(Material provided begins)

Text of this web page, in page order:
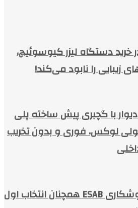
خرید دستگاه لیزر کیوسوئیچ،
زیبایی را نابود می‌کند!
با گچبری پیش ساخته پلی
لوکس، فوری و بدون تخریب
چرا محصولات جوشکاری ESAB همچنان انتخاب اول
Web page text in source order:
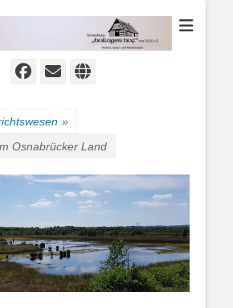
Heimathaus
Hollager Hof v.
Facebook
E-
Website
»
Osnabrücker Land
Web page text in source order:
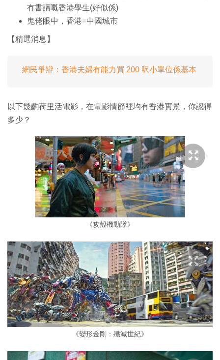
冇書讀嘅香港學生(好似係)
鬼佬眼中，香港=中國城市
【精選消息】
網民爭辯：香港夫婦有能力買 200 呎小單位係基本
以下幾齣荷里活電影，在電影情節裡均有香港實景，你認得
多少？
《攻殼機動隊》
《變形金剛：殲滅世紀》
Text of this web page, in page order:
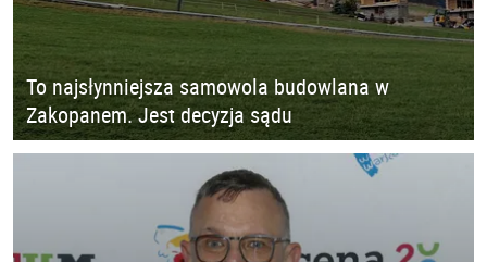
To najsłynniejsza samowola budowlana w
Zakopanem. Jest decyzja sądu
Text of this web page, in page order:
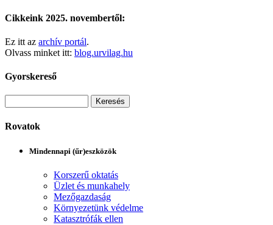
Cikkeink 2025. novembertől:
Ez itt az archív portál.
Olvass minket itt: blog.urvilag.hu
Gyorskereső
Rovatok
Mindennapi (űr)eszközök
Korszerű oktatás
Üzlet és munkahely
Mezőgazdaság
Környezetünk védelme
Katasztrófák ellen
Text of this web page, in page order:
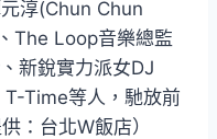
淳(Chun Chun
The Loop音樂總監
新銳實力派女DJ
Time等人，馳放前
：台北W飯店）
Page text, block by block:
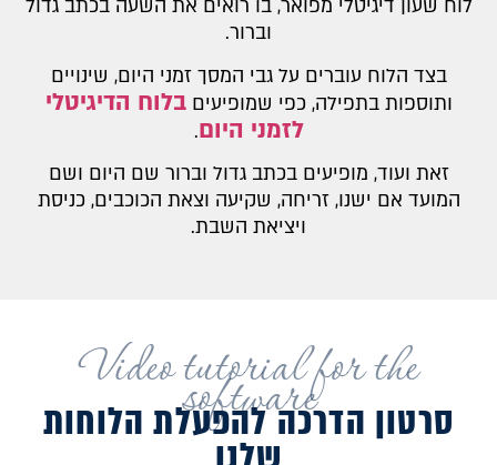
לוח שעון דיגיטלי מפואר, בו רואים את השעה בכתב גדול
וברור.
בצד הלוח עוברים על גבי המסך זמני היום, שינויים
ותוספות בתפילה, כפי שמופיעיםבלוח הדיגיטלי
לזמני היום.
זאת ועוד, מופיעים בכתב גדול וברור שם היום ושם
המועד אם ישנו, זריחה, שקיעה וצאת הכוכבים, כניסת
ויציאת השבת.
Video tutorial for the
software
סרטון הדרכה להפעלת הלוחות
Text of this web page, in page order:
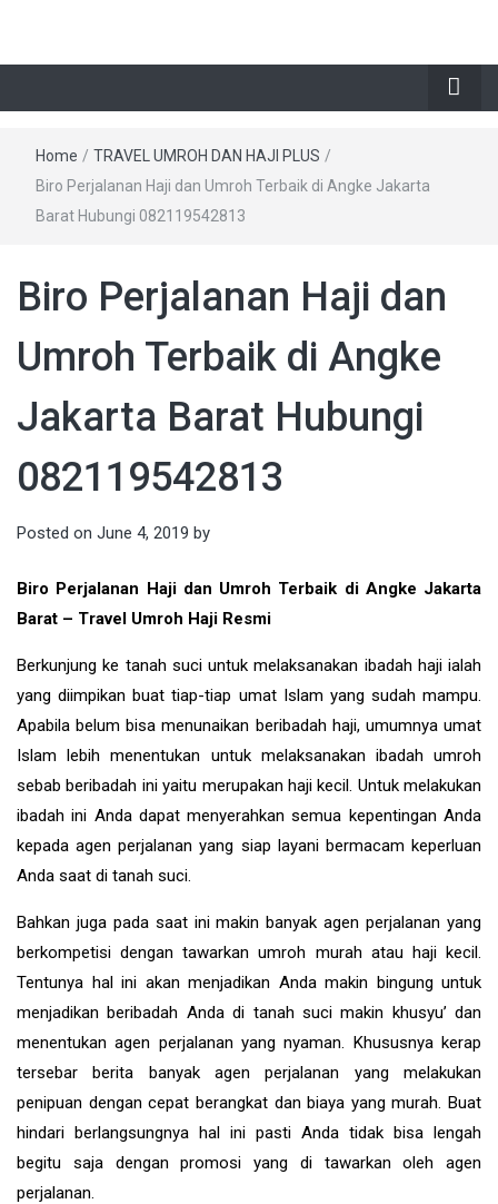
Home / TRAVEL UMROH DAN HAJI PLUS /
Biro Perjalanan Haji dan Umroh Terbaik di Angke Jakarta
Barat Hubungi 082119542813
Biro Perjalanan Haji dan
Umroh Terbaik di Angke
Jakarta Barat Hubungi
082119542813
Posted on June 4, 2019 by
Biro Perjalanan Haji dan Umroh Terbaik di Angke Jakarta
Barat – Travel Umroh Haji Resmi
Berkunjung ke tanah suci untuk melaksanakan ibadah haji ialah
yang diimpikan buat tiap-tiap umat Islam yang sudah mampu.
Apabila belum bisa menunaikan beribadah haji, umumnya umat
Islam lebih menentukan untuk melaksanakan ibadah umroh
sebab beribadah ini yaitu merupakan haji kecil. Untuk melakukan
ibadah ini Anda dapat menyerahkan semua kepentingan Anda
kepada agen perjalanan yang siap layani bermacam keperluan
Anda saat di tanah suci.
Bahkan juga pada saat ini makin banyak agen perjalanan yang
berkompetisi dengan tawarkan umroh murah atau haji kecil.
Tentunya hal ini akan menjadikan Anda makin bingung untuk
menjadikan beribadah Anda di tanah suci makin khusyu’ dan
menentukan agen perjalanan yang nyaman. Khususnya kerap
tersebar berita banyak agen perjalanan yang melakukan
penipuan dengan cepat berangkat dan biaya yang murah. Buat
hindari berlangsungnya hal ini pasti Anda tidak bisa lengah
begitu saja dengan promosi yang di tawarkan oleh agen
perjalanan.
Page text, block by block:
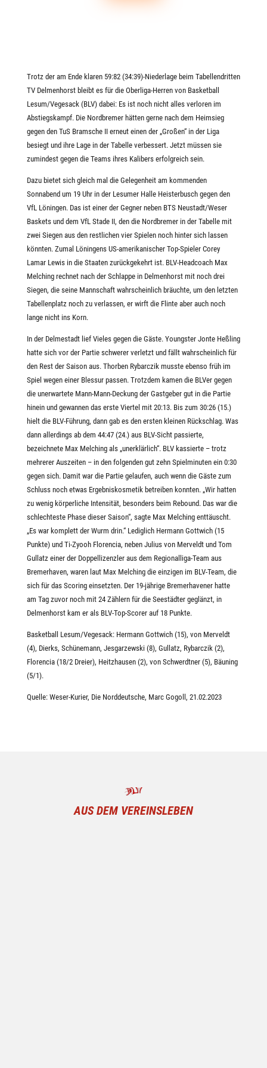
Trotz der am Ende klaren 59:82 (34:39)-Niederlage beim Tabellendritten
TV Delmenhorst bleibt es für die Oberliga-Herren von Basketball
Lesum/Vegesack (BLV) dabei: Es ist noch nicht alles verloren im
Abstiegskampf. Die Nordbremer hätten gerne nach dem Heimsieg
gegen den TuS Bramsche II erneut einen der „Großen“ in der Liga
besiegt und ihre Lage in der Tabelle verbessert. Jetzt müssen sie
zumindest gegen die Teams ihres Kalibers erfolgreich sein.
Dazu bietet sich gleich mal die Gelegenheit am kommenden
Sonnabend um 19 Uhr in der Lesumer Halle Heisterbusch gegen den
VfL Löningen. Das ist einer der Gegner neben BTS Neustadt/Weser
Baskets und dem VfL Stade II, den die Nordbremer in der Tabelle mit
zwei Siegen aus den restlichen vier Spielen noch hinter sich lassen
könnten. Zumal Löningens US-amerikanischer Top-Spieler Corey
Lamar Lewis in die Staaten zurückgekehrt ist. BLV-Headcoach Max
Melching rechnet nach der Schlappe in Delmenhorst mit noch drei
Siegen, die seine Mannschaft wahrscheinlich bräuchte, um den letzten
Tabellenplatz noch zu verlassen, er wirft die Flinte aber auch noch
lange nicht ins Korn.
In der Delmestadt lief Vieles gegen die Gäste. Youngster Jonte Heßling
hatte sich vor der Partie schwerer verletzt und fällt wahrscheinlich für
den Rest der Saison aus. Thorben Rybarczik musste ebenso früh im
Spiel wegen einer Blessur passen. Trotzdem kamen die BLVer gegen
die unerwartete Mann-Mann-Deckung der Gastgeber gut in die Partie
hinein und gewannen das erste Viertel mit 20:13. Bis zum 30:26 (15.)
hielt die BLV-Führung, dann gab es den ersten kleinen Rückschlag. Was
dann allerdings ab dem 44:47 (24.) aus BLV-Sicht passierte,
bezeichnete Max Melching als „unerklärlich“. BLV kassierte – trotz
mehrerer Auszeiten – in den folgenden gut zehn Spielminuten ein 0:30
gegen sich. Damit war die Partie gelaufen, auch wenn die Gäste zum
Schluss noch etwas Ergebniskosmetik betreiben konnten. „Wir hatten
zu wenig körperliche Intensität, besonders beim Rebound. Das war die
schlechteste Phase dieser Saison“, sagte Max Melching enttäuscht.
„Es war komplett der Wurm drin.“ Lediglich Hermann Gottwich (15
Punkte) und Ti-Zyooh Florencia, neben Julius von Merveldt und Tom
Gullatz einer der Doppellizenzler aus dem Regionalliga-Team aus
Bremerhaven, waren laut Max Melching die einzigen im BLV-Team, die
sich für das Scoring einsetzten. Der 19-jährige Bremerhavener hatte
am Tag zuvor noch mit 24 Zählern für die Seestädter geglänzt, in
Delmenhorst kam er als BLV-Top-Scorer auf 18 Punkte.
Basketball Lesum/Vegesack: Hermann Gottwich (15), von Merveldt
(4), Dierks, Schünemann, Jesgarzewski (8), Gullatz, Rybarczik (2),
Florencia (18/2 Dreier), Heitzhausen (2), von Schwerdtner (5), Bäuning
(5/1).
Quelle: Weser-Kurier, Die Norddeutsche, Marc Gogoll, 21.02.2023
AUS DEM VEREINSLEBEN
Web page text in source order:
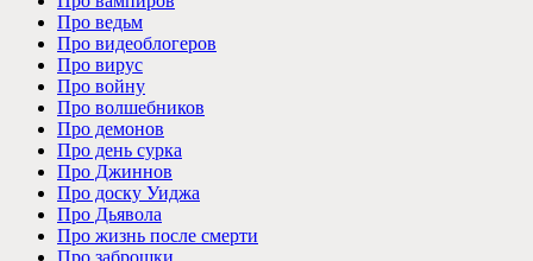
Про ведьм
Про видеоблогеров
Про вирус
Про войну
Про волшебников
Про демонов
Про день сурка
Про Джиннов
Про доску Уиджа
Про Дьявола
Про жизнь после смерти
Про заброшки
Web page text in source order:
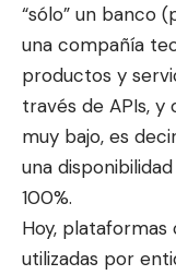
“sólo” un banco
una compañía
productos y
través de APIs,
muy bajo, es
una
100%.
Hoy, plataformas
utilizadas por

(Material provided ends)

• **Activity**
All lines in the data above from the one with "zu wenig körperliche" through the one with "Delmenhorst kam er" must be repeated exactly, and no others.

• **Response to this exercise**
zu wenig körperliche Intensität, besonders beim Rebound. Das war die
schlechteste Phase dieser Saison“, sagte Max Melching enttäuscht.
„Es war komplett der Wurm drin.“ Lediglich Hermann Gottwich (15
Punkte) und Ti-Zyooh Florencia, neben Julius von Merveldt und Tom
Gullatz einer der Doppellizenzler aus dem Regionalliga-Team aus
Bremerhaven, waren laut Max Melching die einzigen im BLV-Team, die
sich für das Scoring einsetzten. Der 19-jährige Bremerhavener hatte
am Tag zuvor noch mit 24 Zählern für die Seestädter geglänzt, in
Delmenhorst kam er als BLV-Top-Scorer auf 18 Punkte.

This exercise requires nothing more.